I'm avoiding my daughter again. I know it's wrong and I feel incredibly guilty for it. Nineteen years. I have spent nineteen years, two weeks and a day, actively trying to avoid any sort of confrontation with her. In the beginning, I called myself a good mother for it, not knowing when I looked down at my two-year-old daughter's trembling lips and stooped shoulders that my readily uttered "yes" would start a chain reaction. I had no idea I was setting a precedent for our lives. Alicia had always been my noble, strong little girl, determined to have her way. How could I have denied her anything? I remember thinking, "What harm will it do if she eats this candy before dinner?" "What's the big deal if she doesn't get to bed at eight o'clock at night?" I threw out platefuls of perfectly good food and spent endless evenings tired to the bone, wishing she would fall asleep.
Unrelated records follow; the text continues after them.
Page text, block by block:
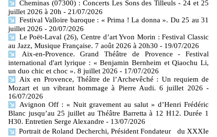
Cheminas (07300) : Concerts Les Sons des Tilleuls - 24 et 25
juillet 2026 à 20h - 21/07/2026
Festival Valloire baroque : « Prima ! La donna ». Du 25 au 31
juillet 2026 - 20/07/2026
Le Poët-Laval (26), Centre d’art Yvon Morin : Festival Classic
au Jazz, Musique Française. 7 août 2026 à 20h30 - 19/07/2026
Aix-en-Provence. Grand Théâtre de Provence - Festival
international d'art lyrique : « Benjamin Bernheim et Qiaochu Li,
un duo chic et choc ». 8 juillet 2026 - 17/07/2026
Aix en Provence, Théâtre de l’Archevêché : Un requiem de
Mozart et un vibrant hommage à Pierre Audi. 6 juillet 2026 -
16/07/2026
Avignon Off : « Nuit gravement au salut » d’Henri Frédéric
Blanc jusqu’au 25 juillet au Théâtre Barretta à 12 H12. Durée 1
H30. Entretien Serge Alexandre - 13/07/2026
Portrait de Roland Decherchi, Président Fondateur du XXXIe

I thought I was being a good mother, but now I can see that Alicia was right. All my life I've avoided any kind of confrontation.
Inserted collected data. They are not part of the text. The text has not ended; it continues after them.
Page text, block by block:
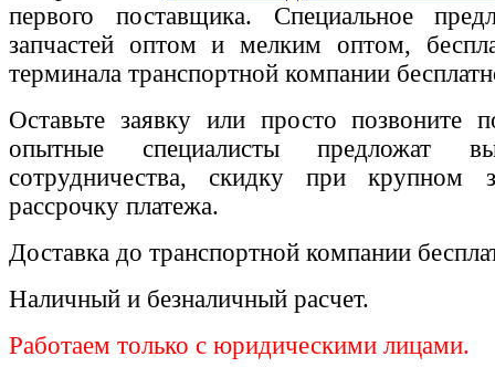
первого поставщика. Специальное
запчастей оптом и мелким оптом,
терминала транспортной компании
Оставьте заявку или просто позвоните
опытные специалисты предложат
сотрудничества, скидку при крупном
рассрочку платежа.
Доставка до транспортной компании
Наличный и безналичный расчет.
Работаем только с юридическими лицами.
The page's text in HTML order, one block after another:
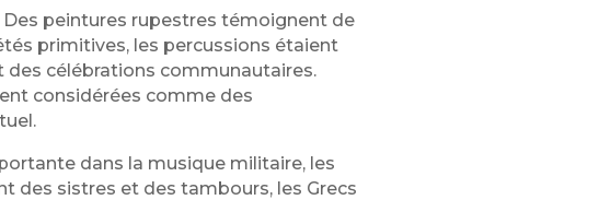
peintures rupestres témoignent de
primitives, les percussions étaient
des célébrations communautaires.
considérées comme des
dans la musique militaire, les
des sistres et des tambours, les Grecs
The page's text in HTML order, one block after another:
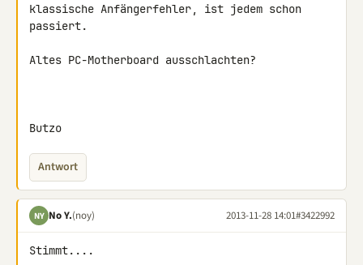
klassische Anfängerfehler, ist jedem schon
passiert.
Altes PC-Motherboard ausschlachten?
Butzo
Antwort
NY No Y.(noy) 2013-11-28 14:01#3422992
Stimmt....
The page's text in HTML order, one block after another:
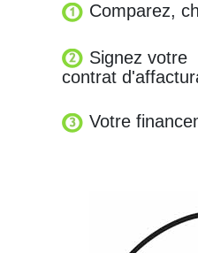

Just two weeks ago, the day after her nineteenth birthday, we had the closest we've ever come to a big argument. She accused me of not caring about her. She was wrong but I couldn't seem to make her understand. I love her more than life itself and I told her that—as best I could anyway. She sneered at me and shook her head; the pink spikes that served as hair turned in perfect alignment with each movement. Alicia took a drag off her cigarette and blew it toward me. A grimace must have slipped across my face for a moment, because she laughed.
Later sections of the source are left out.